About this exercise: In the data below, locate the line containing "The 21-point gap" and the line containing "that the design flows seamlessly.", then retype both and everything between them exactly. Pictures are not part of the copy.

Record excerpts:

____________

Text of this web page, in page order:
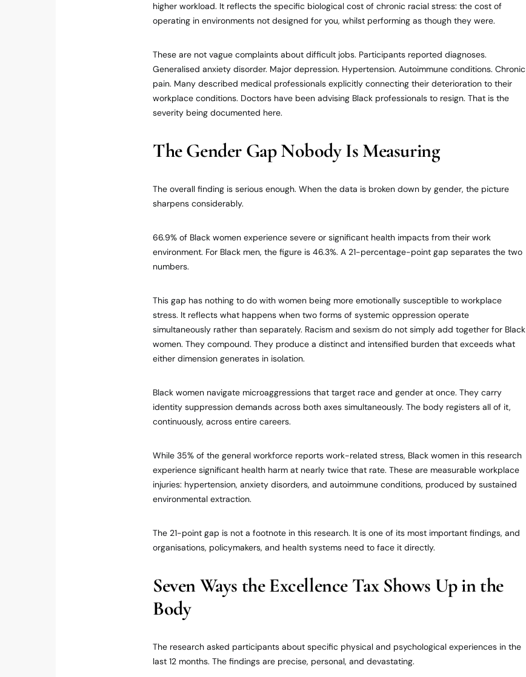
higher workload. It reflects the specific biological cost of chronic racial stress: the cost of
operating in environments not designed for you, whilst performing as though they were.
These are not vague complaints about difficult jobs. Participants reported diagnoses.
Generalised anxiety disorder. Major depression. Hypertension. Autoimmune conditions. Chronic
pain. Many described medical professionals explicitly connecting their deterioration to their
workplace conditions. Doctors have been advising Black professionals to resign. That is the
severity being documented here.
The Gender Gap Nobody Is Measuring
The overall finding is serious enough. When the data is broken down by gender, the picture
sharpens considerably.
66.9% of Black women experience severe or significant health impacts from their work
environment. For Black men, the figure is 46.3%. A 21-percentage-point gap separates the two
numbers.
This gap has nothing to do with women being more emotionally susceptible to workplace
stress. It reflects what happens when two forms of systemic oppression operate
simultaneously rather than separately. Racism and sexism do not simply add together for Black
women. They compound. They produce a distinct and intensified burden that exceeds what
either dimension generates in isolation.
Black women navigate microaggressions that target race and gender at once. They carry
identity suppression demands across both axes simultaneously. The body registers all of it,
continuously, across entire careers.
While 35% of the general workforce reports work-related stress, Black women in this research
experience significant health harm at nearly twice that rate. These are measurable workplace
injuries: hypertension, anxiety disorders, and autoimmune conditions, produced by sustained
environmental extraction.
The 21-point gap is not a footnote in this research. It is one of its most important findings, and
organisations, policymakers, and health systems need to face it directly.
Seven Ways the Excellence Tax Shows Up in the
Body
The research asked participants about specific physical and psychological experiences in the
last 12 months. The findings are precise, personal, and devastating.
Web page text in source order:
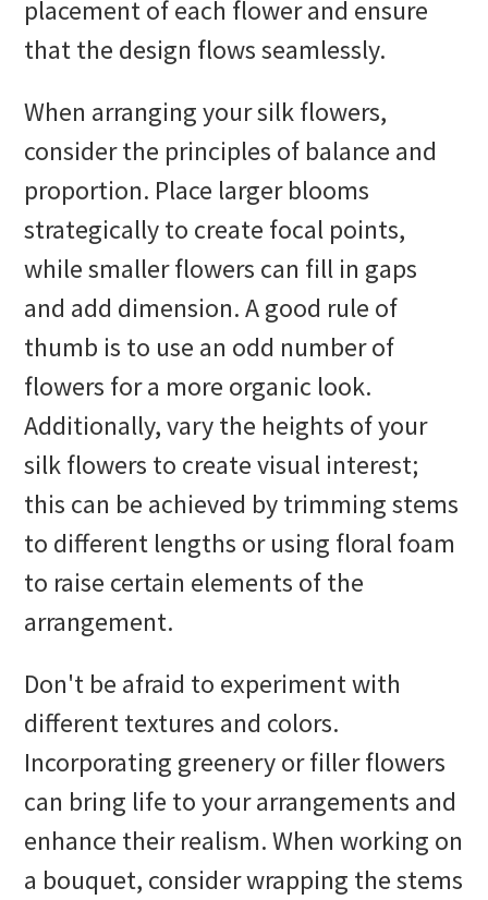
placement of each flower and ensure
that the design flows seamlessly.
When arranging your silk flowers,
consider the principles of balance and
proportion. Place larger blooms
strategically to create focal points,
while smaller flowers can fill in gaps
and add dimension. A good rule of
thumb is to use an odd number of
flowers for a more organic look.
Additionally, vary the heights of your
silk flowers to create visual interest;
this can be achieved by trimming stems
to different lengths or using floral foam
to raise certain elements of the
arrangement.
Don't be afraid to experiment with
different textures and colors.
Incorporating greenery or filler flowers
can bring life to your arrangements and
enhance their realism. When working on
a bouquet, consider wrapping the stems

____________

Exercise result:
The 21-point gap is not a footnote in this research. It is one of its most important findings, and
organisations, policymakers, and health systems need to face it directly.
Seven Ways the Excellence Tax Shows Up in the
Body
The research asked participants about specific physical and psychological experiences in the
last 12 months. The findings are precise, personal, and devastating.
Web page text in source order:
placement of each flower and ensure
that the design flows seamlessly.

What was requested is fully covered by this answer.